What is the primary factor affecting the vapour pressure of a pure liquid?

The primary factor affecting the vapour pressure of a pure liquid is temperature. As the temperature increases, the kinetic energy of the liquid molecules also increases. More molecules gain sufficient energy to overcome the intermolecular forces holding them in the liquid phase and escape into the vapour phase. This leads to a higher concentration of vapour molecules above the liquid, resulting in a higher vapour pressure at equilibrium. The nature of the liquid (intermolecular forces) also plays a crucial role, but for a given liquid, temperature is the variable that changes its vapour pressure.

Why does adding a non-volatile solute lower the vapour pressure of a solvent?

When a non-volatile solute is added to a volatile solvent, the solute particles occupy some of the surface area of the solvent. This reduces the number of solvent molecules exposed at the surface that can escape into the vapour phase. Consequently, the rate of evaporation of the solvent decreases. While the rate of condensation of solvent molecules from the vapour phase remains largely unaffected initially, a new equilibrium is established at a lower concentration of vapour molecules, leading to a lower vapour pressure compared to the pure solvent.

What defines an ideal solution in terms of vapour pressure?

An ideal solution is one that strictly obeys Raoult's Law over the entire range of concentrations and temperatures. In terms of vapour pressure, this means that the partial vapour pressure of each volatile component in the solution is directly proportional to its mole fraction and its vapour pressure in the pure state ($P_A = X_A P_A^0$). Crucially, for an ideal solution, the intermolecular forces between solute-solvent molecules are identical to the average of the intermolecular forces between solute-solute and solvent-solvent molecules. This results in no heat change and no volume change upon mixing.

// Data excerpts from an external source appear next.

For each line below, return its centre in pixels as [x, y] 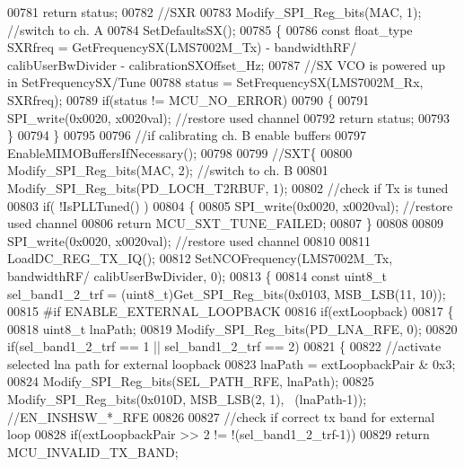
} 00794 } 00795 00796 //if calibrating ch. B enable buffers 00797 [187, 135]
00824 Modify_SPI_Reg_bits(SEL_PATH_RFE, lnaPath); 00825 [191, 381]
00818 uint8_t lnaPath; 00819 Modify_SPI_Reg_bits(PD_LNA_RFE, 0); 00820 [232, 328]
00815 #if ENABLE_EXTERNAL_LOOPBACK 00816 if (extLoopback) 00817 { [231, 311]
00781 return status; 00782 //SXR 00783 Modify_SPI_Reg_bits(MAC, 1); [214, 12]
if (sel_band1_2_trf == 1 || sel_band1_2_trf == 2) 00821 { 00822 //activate [224, 346]
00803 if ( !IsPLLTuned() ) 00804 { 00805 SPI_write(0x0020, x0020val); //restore [230, 205]
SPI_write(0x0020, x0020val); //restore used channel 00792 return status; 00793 [229, 117]
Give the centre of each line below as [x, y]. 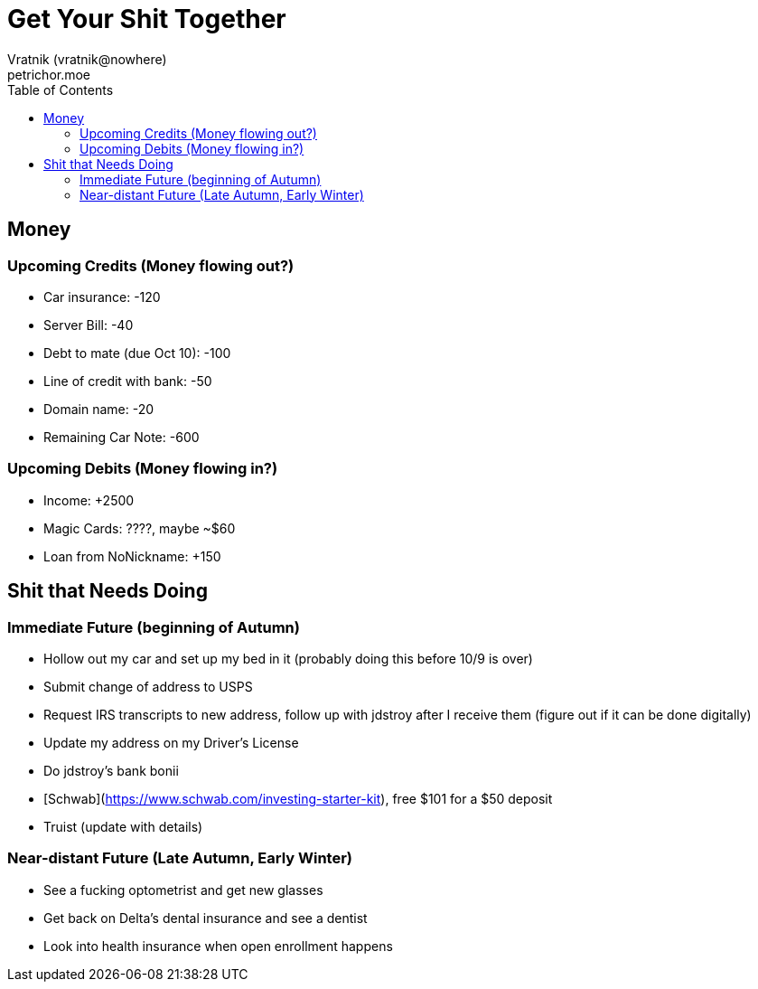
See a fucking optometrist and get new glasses [183, 890]
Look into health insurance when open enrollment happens [218, 946]
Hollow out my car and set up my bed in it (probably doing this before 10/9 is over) [288, 658]
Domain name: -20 [99, 409]
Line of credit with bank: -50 [128, 381]
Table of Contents [61, 89]
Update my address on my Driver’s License [171, 742]
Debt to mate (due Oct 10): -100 [137, 353]
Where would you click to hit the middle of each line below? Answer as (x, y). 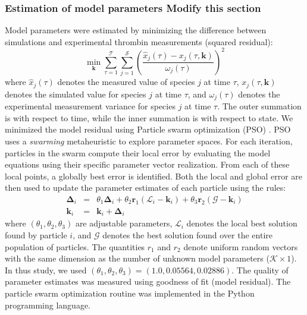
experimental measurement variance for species (90, 106)
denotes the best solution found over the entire (187, 235)
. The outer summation (259, 106)
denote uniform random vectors (241, 246)
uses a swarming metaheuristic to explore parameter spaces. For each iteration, (149, 141)
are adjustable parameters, (124, 223)
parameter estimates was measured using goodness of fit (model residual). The (148, 281)
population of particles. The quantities (75, 246)
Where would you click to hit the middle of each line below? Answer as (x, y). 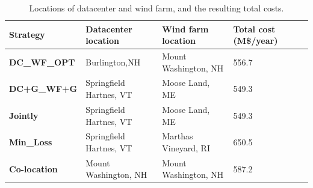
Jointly (24, 115)
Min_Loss (31, 142)
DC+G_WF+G (43, 89)
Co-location (33, 168)
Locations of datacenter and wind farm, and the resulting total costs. (156, 8)
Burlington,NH (113, 62)
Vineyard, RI (186, 147)
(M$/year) (256, 41)
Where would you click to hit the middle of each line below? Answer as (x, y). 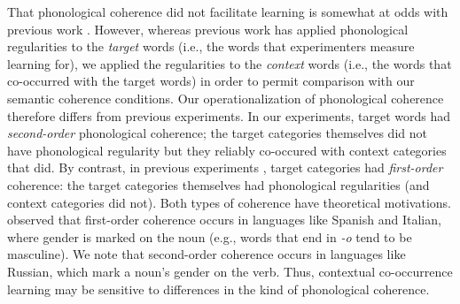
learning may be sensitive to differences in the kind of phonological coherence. (218, 289)
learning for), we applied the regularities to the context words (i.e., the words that (230, 63)
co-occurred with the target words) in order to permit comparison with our (211, 81)
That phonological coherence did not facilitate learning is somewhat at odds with (228, 11)
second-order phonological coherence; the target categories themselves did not (217, 133)
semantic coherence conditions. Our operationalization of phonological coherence (226, 98)
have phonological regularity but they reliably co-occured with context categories (227, 150)
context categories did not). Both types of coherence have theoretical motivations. (230, 202)
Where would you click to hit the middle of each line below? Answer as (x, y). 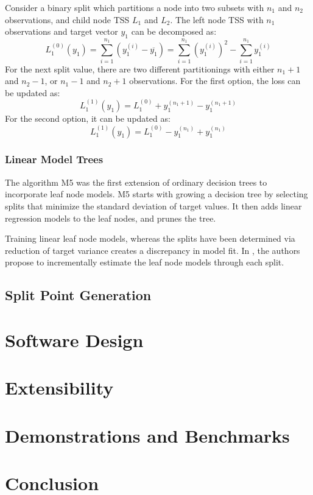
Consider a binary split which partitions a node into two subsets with (135, 7)
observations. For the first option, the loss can (215, 81)
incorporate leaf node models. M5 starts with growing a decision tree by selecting (156, 194)
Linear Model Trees (54, 159)
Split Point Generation (78, 295)
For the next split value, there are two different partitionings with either (140, 68)
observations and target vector (62, 31)
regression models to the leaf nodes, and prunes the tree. (111, 218)
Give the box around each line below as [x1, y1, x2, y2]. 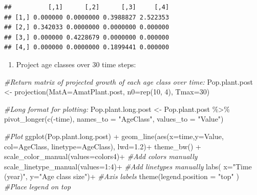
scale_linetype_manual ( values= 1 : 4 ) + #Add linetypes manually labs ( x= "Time [4, 161, 252, 171]
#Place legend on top [4, 181, 71, 191]
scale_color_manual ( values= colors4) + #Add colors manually [4, 151, 198, 162]
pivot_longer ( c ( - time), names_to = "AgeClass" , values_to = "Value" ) [4, 113, 224, 124]
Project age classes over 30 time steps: [16, 59, 136, 69]
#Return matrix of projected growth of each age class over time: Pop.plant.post [4, 76, 253, 87]
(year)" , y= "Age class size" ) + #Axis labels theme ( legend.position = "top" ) [4, 171, 239, 182]
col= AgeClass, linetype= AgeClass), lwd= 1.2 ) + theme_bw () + [4, 141, 201, 151]
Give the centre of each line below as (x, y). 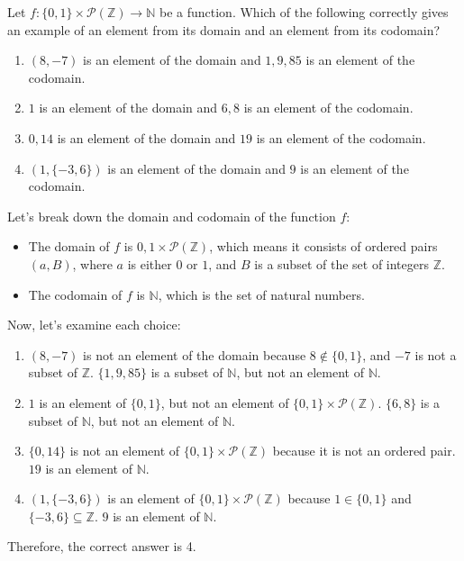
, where (92, 263)
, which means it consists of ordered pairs (323, 246)
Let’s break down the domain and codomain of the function (172, 216)
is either (150, 263)
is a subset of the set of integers (341, 263)
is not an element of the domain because (195, 354)
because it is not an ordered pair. (364, 451)
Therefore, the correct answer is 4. (102, 546)

How do positive and negative deviations from Raoult's Law differ at the molecular level?

Positive deviations occur when the intermolecular forces between solute and solvent molecules (A-B) are weaker than the average of the forces between pure components (A-A and B-B). This makes it easier for molecules to escape into the vapour phase, leading to a higher vapour pressure than predicted. Conversely, negative deviations occur when A-B interactions are stronger than A-A and B-B interactions. These stronger attractions make it harder for molecules to escape, resulting in a lower vapour pressure than predicted by Raoult's Law.

Can azeotropes be separated by simple fractional distillation?

No, azeotropes cannot be separated into their pure components by simple fractional distillation. An azeotrope is a special type of liquid mixture that boils at a constant temperature and distills without changing its composition. This happens because the composition of the vapour phase is exactly the same as the composition of the liquid phase at its boiling point. Since distillation relies on differences in volatility (and thus vapour phase composition), azeotropes behave like pure compounds during distillation, making their separation by this method impossible.

What is the significance of the relative lowering of vapour pressure?

The relative lowering of vapour pressure ($\frac{P^0 - P_s}{P^0}$) is a colligative property, meaning it depends only on the number of solute particles, not their identity. Its significance lies in its direct proportionality to the mole fraction of the non-volatile solute ($X_B$). This relationship allows us to determine the molar mass of an unknown non-volatile solute by experimentally measuring the lowering of vapour pressure. It's a fundamental concept linking macroscopic properties to microscopic particle count.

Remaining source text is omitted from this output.